The performance of Nvidia GTX 650 in nbody example

Hello - I recently installed GTX 650 on my desktop and would like to test its performance by running CUDA SKD nbody example. At default settings (num of bodies = 2048) the example was running at around 27 GFLOPS/sec. That is even lower than my previous old 8600 GTS. Any idea?

I was using CUDA 5.0 on Windows XP 32 bit, Intel Xeon 2.8GHz with 1GB RAM, GTX 650.

I am not familiar with that card, but I suspect the default number of bodies may be too small a problem size to exploit all available parallelism on this GPU. The low default setting of the nbody sample app was probably chosen so that the app still runs OK with the lowest-end GPUs out there.

I would suggest trying with something like 65536 bodies instead. BTW, are you running this in single-precision or double-precision mode?

For performance comparisons, you would also want to run with the -benchmark switch that turns off the graphics output. Please note that the SDK apps are not designed for benchmarking purposes, so results should be interpreted with caution.

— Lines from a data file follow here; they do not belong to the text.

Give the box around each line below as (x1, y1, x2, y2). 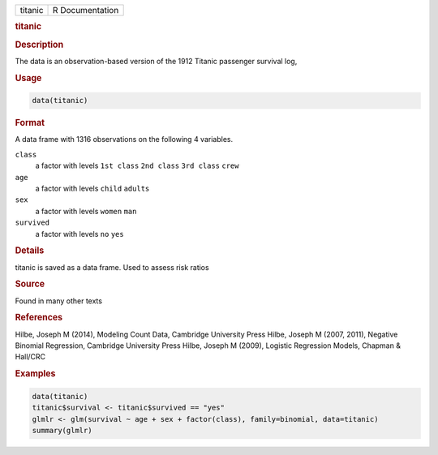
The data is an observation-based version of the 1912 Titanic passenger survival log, (15, 56, 298, 66)
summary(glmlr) (32, 426, 92, 435)
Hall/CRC (15, 352, 46, 362)
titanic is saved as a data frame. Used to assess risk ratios (15, 262, 210, 272)
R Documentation (53, 5, 119, 15)
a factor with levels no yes (35, 229, 125, 238)
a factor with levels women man (35, 206, 137, 216)
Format (15, 118, 45, 129)
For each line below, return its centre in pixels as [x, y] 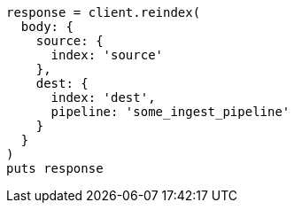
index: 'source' [107, 55]
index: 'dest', [103, 97]
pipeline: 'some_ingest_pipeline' [170, 112]
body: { [47, 27]
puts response [55, 168]
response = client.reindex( [104, 12]
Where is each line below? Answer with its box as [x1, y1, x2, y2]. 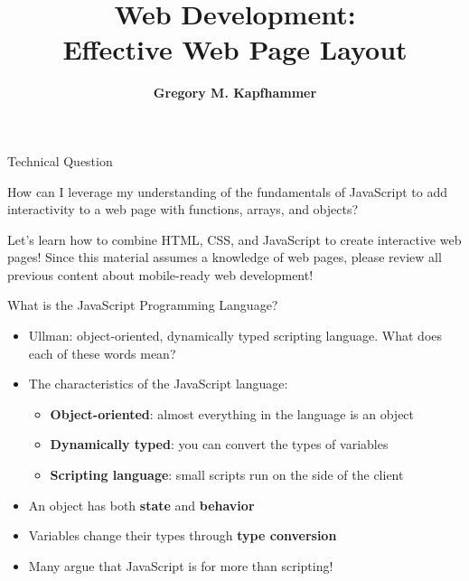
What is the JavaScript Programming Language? [7, 295, 278, 314]
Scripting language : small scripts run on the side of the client [50, 465, 404, 484]
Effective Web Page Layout [62, 31, 408, 68]
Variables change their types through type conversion [28, 526, 337, 545]
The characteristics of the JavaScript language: [28, 374, 288, 393]
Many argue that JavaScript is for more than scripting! [28, 556, 333, 575]
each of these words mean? [28, 343, 176, 362]
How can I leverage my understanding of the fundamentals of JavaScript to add [7, 182, 447, 201]

Thanks. I tried 65536 bodies and it gave me around 300 Gflops/sec. That’s much better compared to my old 8600 GTS at ~ 45 Gflops/sec.

Another interesting thing happened is that the graphics wouldn’t work, for some specific num of bodies input. For example, # of bodies = 2017 would successfully launch the graphics, but 2016 wouldn’t. In that case, I had to use -benchmark option so that no graphics is used.

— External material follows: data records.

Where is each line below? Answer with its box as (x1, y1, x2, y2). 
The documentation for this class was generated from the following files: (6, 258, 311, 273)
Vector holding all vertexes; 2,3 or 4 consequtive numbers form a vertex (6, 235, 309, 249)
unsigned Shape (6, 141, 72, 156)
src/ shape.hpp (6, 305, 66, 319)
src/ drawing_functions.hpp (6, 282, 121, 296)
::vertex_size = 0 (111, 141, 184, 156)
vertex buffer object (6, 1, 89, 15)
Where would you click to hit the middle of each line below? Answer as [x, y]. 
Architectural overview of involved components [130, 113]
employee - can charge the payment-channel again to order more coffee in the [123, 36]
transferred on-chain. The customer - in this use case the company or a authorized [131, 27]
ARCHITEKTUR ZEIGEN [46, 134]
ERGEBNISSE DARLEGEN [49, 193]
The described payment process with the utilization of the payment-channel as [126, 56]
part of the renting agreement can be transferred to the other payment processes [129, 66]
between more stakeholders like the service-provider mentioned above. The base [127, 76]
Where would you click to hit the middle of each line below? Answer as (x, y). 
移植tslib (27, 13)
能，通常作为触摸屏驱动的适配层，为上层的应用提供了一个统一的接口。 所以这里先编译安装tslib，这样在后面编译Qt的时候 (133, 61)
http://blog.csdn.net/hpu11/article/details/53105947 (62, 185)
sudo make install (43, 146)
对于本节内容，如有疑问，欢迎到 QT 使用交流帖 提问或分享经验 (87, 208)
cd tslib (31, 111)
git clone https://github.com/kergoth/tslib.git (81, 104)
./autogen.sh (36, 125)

It works for all powers of 2 though, e.g. 1024, 2048, 65536.

This nbody demo (single precision) is a handy indicator for our own kernels. Could someone with a K10 or K20 run this, and report how many GFLOPS with CUDA 5 and -numbodies=65536 ?

For reference, I just tried this with an EVGA GTX 680 4GB Classified (1.1 GHz):

[A] nbody.exe -numbodies=65536 [1275 GFLOPs]
[B] nbody.exe -benchmark -numbodies=65536 [1308 GFLOPs]

thanks!

Note that you would want to increase the -nbodies argument with the size of the GPU to fully exploit all available parallelism. A good heuristic may be 16384 bodies per SM/SMX. Note that there are multiple models of K20. The K20c (that is the actively cooled card for workstations) has 13 SMXs, the K20X module has 15 SMXs. So for roughly comparable numbers, I would suggest the following for single-precision runs:

-nbodies=212992 for K20c
-nbodies=245760 for K20X
-nbodies=262144 for GTX680
-nbodies=262144 for M2090

The caveats about using SDK example apps as benchmarking apps apply. In particular the SDK apps are unlikely to be fully tuned to any particular platform, and may happen to achieve different percentages of peak performance.

device 0 is k20c
device 1 is EVGA GTX680 FTW, 1150mhz

nbody -benchmark -numbodies=212992 -device=0
[1305.439 single-precision GFLOP/s at 20 flops per interaction]

nbody -benchmark -numbodies=212992 -device=0 -fp64
[604.975 double-precision GFLOP/s at 30 flops per interaction]

nbody -benchmark -numbodies=262144 -device=1
[1333.898 single-precision GFLOP/s at 20 flops per interaction]

nbody -benchmark -numbodies=262144 -device=1 -fp64
[113.706 double-precision GFLOP/s at 30 flops per interaction]

Thanks rjl - those 4 data points are very helpful!

Interesting, I ran this benchmark on a server with Nvidia GTX Titan and got better results than your k20c numbers above. The server is 2x10 core E5-2690-v2 with PciE-v3 and 8x8GB 1866MHz DDR3 RAM. CUDA is 5.5 and Nvidia driver version is 319.49.

nbody -benchmark -numbodies=212992 -device=0
1868.738 single-precision GFLOP/s at 20 flops per interaction

nbody -benchmark -numbodies=212992 -device=0 -fp64
742.626 double-precision GFLOP/s at 30 flops per interaction

Even more remarkable: if I put two GTX Titan I got more than linear speedup:

nbody -benchmark -numbodies=212992 -numdevices=2
7222.349 single-precision GFLOP/s at 20 flops per interaction

nbody -benchmark -numbodies=212992 -numdevices=2 -fp64
2661.470 double-precision GFLOP/s at 30 flops per interaction

Is this for real? Or is this nbody benchmark unreliable?